王太妤的宫女连忙为自家主子擦拭着手背上的茶水。
容晞这时故意斥向椒房宫的那名宫女:“怎么做事的?连个茶都端不好,还烫伤了王太妤,一会记得找丹香姑姑领十个巴掌。”
宫女听罢,语气怯生生地对容晞和王太妤连连认着错,可眼神却没存多少惧怕。
王太妤的手背被热茶烫得,是火.辣辣的疼,不由得颦起了眉目。
容晞又命丹香:“去为王太妤寻些冰水和烫伤膏药来。”
丹香应是后,王太妤的宫女却对容晞道:“皇后娘娘…我们主子在冬日是浸不得冰水的。”
王太妤耐着手上的灼.痛,勒令那宫女噤声,又对容晞解释道:“嫔妾宫人口无遮拦,还望娘娘恕罪。”
容晞语气略带愧疚,回道:“是本宫的宫人办事蠢笨,王太妤的手生的美,万望不要留下疤痕才好。”
丹香端来了一盆冰水,却略有些无措地对容晞道:“娘娘…椒房宫里没有烫伤药膏了。”
容晞扬声又命:“赶紧再去尚药局取一些来…顺便再叫上太医,来为王太妤看看伤势。”
丹香颔首应是,正要出宫去尚药局,容晞却再度将她唤住,她没让丹香跑腿,反是让丹香用帛巾沾些冰水,让她主动为王太妤冰敷手背。
王太妤自是有些受宠若惊,因为她知道丹香是容晞身侧的大宫女,她既是让大宫女服侍她,便是用另一种方式尽表了对她的歉意。
容晞又关切地询问道:“王太妤的手既是浸不了冷水,那用沾了冰水的巾帛敷一敷,可有大碍?”
王太妤笑意温和地摇了摇首:“无甚大碍的,嫔妾多谢皇后娘娘关切。
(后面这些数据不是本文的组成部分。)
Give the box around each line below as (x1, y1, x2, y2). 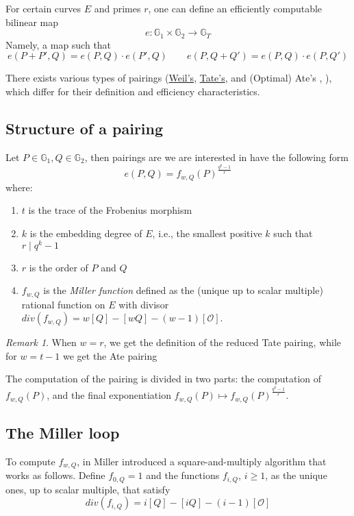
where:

”
容晞颔首,道:“太妤无需言谢,只是适才你那宫女说,你冬日浸不了冰水,这是因为什么缘故?”
王太妤再度落座圈椅后,淡淡地回道:“妇人之疾罢了,每到冬日,嫔妾的月事总会不顺,太医叮嘱嫔妾不能着凉,嫔妾的宫女才说了适才的那番话。”
容晞表情状似关切,眼里却带着些幽深的笃然。
不经时,太医便到了椒房宫。
王太妤的手背被及时冰敷,痛感已然渐渐消褪,表情也恢复了平日的温和。
但太医既是已至此,容晞还是命着丹香,让她为王太妤涂了些烫伤膏药。
太医恭敬道:“这些膏药涂下去,保证太妤手上的烫伤明日便消,且完好如初,不会留下任何疤痕。”
王太妤点了点头,本想着这太医便可退下了。
谁知容晞竟道:“太妤,这太医既是都来了,不如再让他为你诊诊脉,顺道看看你这月事不顺的小疾。”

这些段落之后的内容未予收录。